Application of Digital Volume Correlation and X-ray Computed Tomography Reveal Shale Geomechanical Properties at Elevated Temperature

Experiments were conducted using 1-inch diameter vertical and horizontal core samples of Green River Formation shale. We investigated the Young's modulus and Poisson's ratio of the samples at 200 and 350 °C under triaxial stresses of roughly 1 - 16 MPa employing an unique apparatus that permits time-lapse visualization of the sample. X-ray Computed Tomography (CT) images were collected at a resolution of 195 by 195 by 625 μm while the samples were heated and stressed. In situ CT observations show the conversion of organic matter to mobile hydrocarbon. The FIDVC (Fast Iterative Digital Volume Correlation) method was applied during image processing to obtain and visualize the distribution of axial and radial strains from the CT images. FIDVC also reveals important details about hydrocarbon conversion under maturation conditions at 350 °C. Significantly, the strain using CT imaging and FIDVC agrees with conventional geomechanical measurements including linear variable differential transformer transducers. The strain profiles from FIDVC show the location of greater strain within the sample associated with subcore scale heterogeneity such as differences in density of layer materials.
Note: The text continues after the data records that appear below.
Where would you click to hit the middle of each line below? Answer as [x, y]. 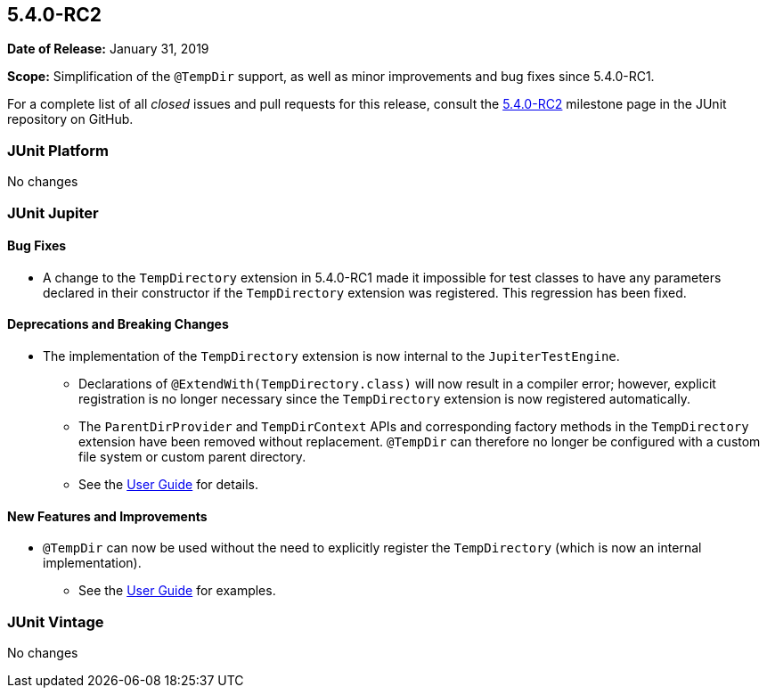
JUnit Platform [58, 150]
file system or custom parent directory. [192, 456]
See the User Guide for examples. [177, 591]
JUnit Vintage [56, 621]
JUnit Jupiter [53, 213]
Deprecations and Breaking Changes [118, 324]
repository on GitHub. [70, 119]
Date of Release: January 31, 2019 [108, 49]

Young's modulus decreased due to rock softening and production of hydrocarbon after maturation processes at 350 ^oC, but Young's modulus did not change post-pyrolysis at a temperature of 200 ^oC. These observations agree with trends found in the literature using conventional geomechanical characterization [White et al., 2017, Burnham, 2018]. Additionally, Poisson's ratio increased post maturation and pyrolysis.